I'm not going to add all the code we use to create the nodes and leaves of the tree or this would be a total mess. But basically, there is a function that creates nodes with 2 children (left and right) and when there shouldn't be any children, those pointers are set to null. The basic structure we use is to place the operator in the root node and the operands as the children (e.g.: in an "if" sentence, the "if" keyword should be the root, the condition would be the left child and the code block to execute if true would be the right child). Like this:
IF condition THEN block {thenPtr = blockPtr;} ENDIF {createNode("if", conditionPtr, thenPtr);}
("condition" and "block" are defined elsewhere, where their pointers are created).
We were able to successfully create the tree for the expression regex and for all the other rules in the language, but this "filter" function is really confusing.
It is true that when the parser reads a piece of an expression (e.g., the ">"), it hasn't got enough to build the tree for the expression. That same is true for any concept ("nonterminal") in your language. And from that perspective I see you you can be confused.
Apparantly you don't understand how LR parsers like Bison work. Assume we have rules R1, R2, ... with rules have right hand sides, e.g., Rn = T1 T2 T3 ; with each rule having a right hand side length of L(Rn).
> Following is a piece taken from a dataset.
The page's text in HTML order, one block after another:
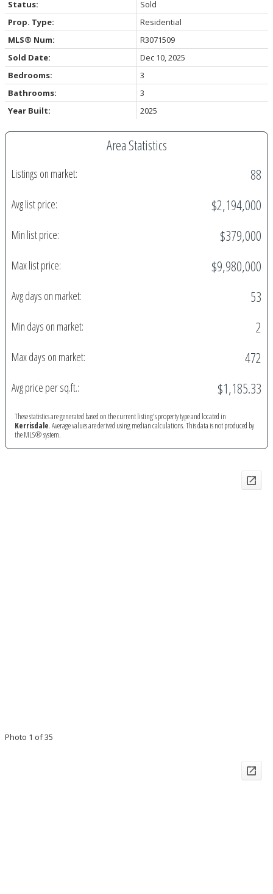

The key idea that you need, is that an LR parser collects ("stacks", yes it really uses a stack of tokens) tokens from the input stream, left to right. These steps are called "shifts". The parser shifts repeatedly, continually looking for situations which indicate that enough tokens have been read (e.g., T1, T2, then T3) to satisfy the right hand side of some grammar rule Rn. The magic of the parser generator and the LR tables it produces allows the parser to keep efficient track of all the "live" rules at once and we're not going to discuss that further here.
At the point where a right hand side for has been recognized at that point, the LR parser performs a "reduce" action and replaces the stacked tokens that match the body of the rule, with the nonterminal token Rn ("pops the stack L(Rn) times then and pushes Rn"). It does as many reductions as it can, before returning to collecting terminal tokens from the input stream. It is worth your trouble to simulate this process by hand on a really tiny grammar. [A subtle detail: some rules have empty right hand sides, e.g., L(Rn)==0); in that case, when a reduction happens zero pops occur, yes that sounds funny but it is deadly right].
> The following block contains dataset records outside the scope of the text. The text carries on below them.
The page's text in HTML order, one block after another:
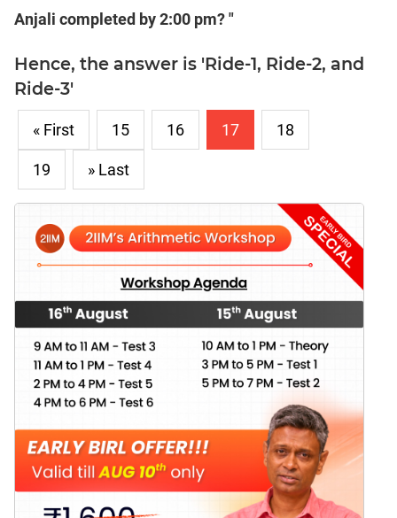
Anjali completed by 2:00 pm? "
Hence, the answer is 'Ride-1, Ride-2, and
Ride-3'
« First 15 16 17 18
19 » Last
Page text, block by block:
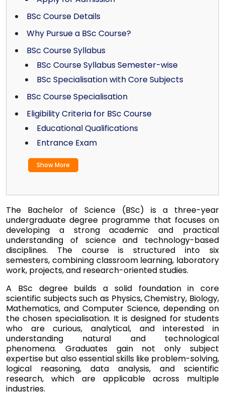
BSc Course Details
Why Pursue a BSc Course?
BSc Course Syllabus
BSc Course Syllabus Semester-wise
BSc Specialisation with Core Subjects
BSc Course Specialisation
Eligibility Criteria for BSc Course
Educational Qualifications
Entrance Exam
Show More
The Bachelor of Science (BSc) is a three-year
undergraduate degree programme that focuses on
developing a strong academic and practical
understanding of science and technology-based
disciplines. The course is structured into six
semesters, combining classroom learning, laboratory
work, projects, and research-oriented studies.
A BSc degree builds a solid foundation in core
scientific subjects such as Physics, Chemistry, Biology,
Mathematics, and Computer Science, depending on
the chosen specialisation. It is designed for students
who are curious, analytical, and interested in
understanding natural and technological
phenomena. Graduates gain not only subject
expertise but also essential skills like problem-solving,
logical reasoning, data analysis, and scientific
research, which are applicable across multiple
industries.
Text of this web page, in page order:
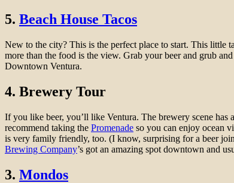
5. Beach House Tacos
New to the city? This is the perfect place to start. This little
more than the food is the view. Grab your beer and grub
Downtown Ventura.
4. Brewery Tour
If you like beer, you’ll like Ventura. The brewery scene
recommend taking the Promenade so you can enjoy ocean
is very family friendly, too. (I know, surprising for a beer
Brewing Company’s got an amazing spot downtown and
3. Mondos
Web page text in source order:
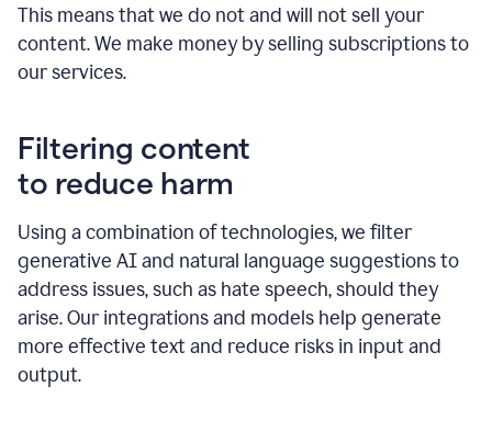
This means that we do not and will not sell your
content. We make money by selling subscriptions to
our services.
Filtering content
to reduce harm
Using a combination of technologies, we filter
generative AI and natural language suggestions to
address issues, such as hate speech, should they
arise. Our integrations and models help generate
more effective text and reduce risks in input and
output.

At every point where the parser does a reduce action, it offers you, the parser programmer, an opportunity to do some additional work. That additional work is almost invariably "tree building". Clearly, the tokens that make up the rule Rn have all been seen, so one can build a tree representing Rn if the tokens were all terminals. In fact, if all the tokens for Rn have been seen, and Rn contains some nonterminals, then there must have been reduce actions to produce each of the nonterminals. If each of them produced a tree representing themselves, then when the rule containing the nonterminal is reduced, there are trees already produced for the other nonterminals, and these can be be combined to produce the tree for the current rule.
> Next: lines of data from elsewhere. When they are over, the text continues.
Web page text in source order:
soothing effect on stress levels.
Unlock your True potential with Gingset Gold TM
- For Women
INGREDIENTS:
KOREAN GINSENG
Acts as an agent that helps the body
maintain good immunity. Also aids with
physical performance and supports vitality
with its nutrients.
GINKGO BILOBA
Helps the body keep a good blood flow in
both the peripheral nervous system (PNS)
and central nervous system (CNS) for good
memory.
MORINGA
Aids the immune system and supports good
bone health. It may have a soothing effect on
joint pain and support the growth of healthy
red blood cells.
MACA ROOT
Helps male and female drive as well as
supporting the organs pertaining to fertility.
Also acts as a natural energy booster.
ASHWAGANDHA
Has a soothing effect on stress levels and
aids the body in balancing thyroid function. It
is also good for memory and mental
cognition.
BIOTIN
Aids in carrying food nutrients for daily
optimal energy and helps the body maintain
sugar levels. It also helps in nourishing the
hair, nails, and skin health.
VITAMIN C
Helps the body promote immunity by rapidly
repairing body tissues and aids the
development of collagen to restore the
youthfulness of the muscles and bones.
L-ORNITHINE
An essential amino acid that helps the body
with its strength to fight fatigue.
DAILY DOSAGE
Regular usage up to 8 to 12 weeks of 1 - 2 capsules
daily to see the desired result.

LR parser generator tools like Bison help you with, usually by providing tree-building operators that you can invoke in a reduce-action. It also helps by making the trees for already processed nonterminals available to your reduce-action, so it can combine them to produce the tree for the reduce action. (It does so by keeping track of generated trees in a stack parallel to the token stack. ) At no point does it ever attempt to reduce, or do you ever attempt to produce a tree, where you don't have all the subtrees needed.
I think you need to read the Bison manually carefully and all this will become clear, as you attempt to implement the parser and the reductions; the manual has good examples. It is clear that you haven't done that (fear of not knowing how to handle the trees?), because a) your rules as expressed are broken; there's no way to generate a term, and b) you don't have any embedded reduce actions.
Related
I'm wondering how $ variables work with non-tokens, like blocks of code. And my question can be reduced to this:
I have a rule like this, with a block of code in the middle of it. In this case who is $3 and $4?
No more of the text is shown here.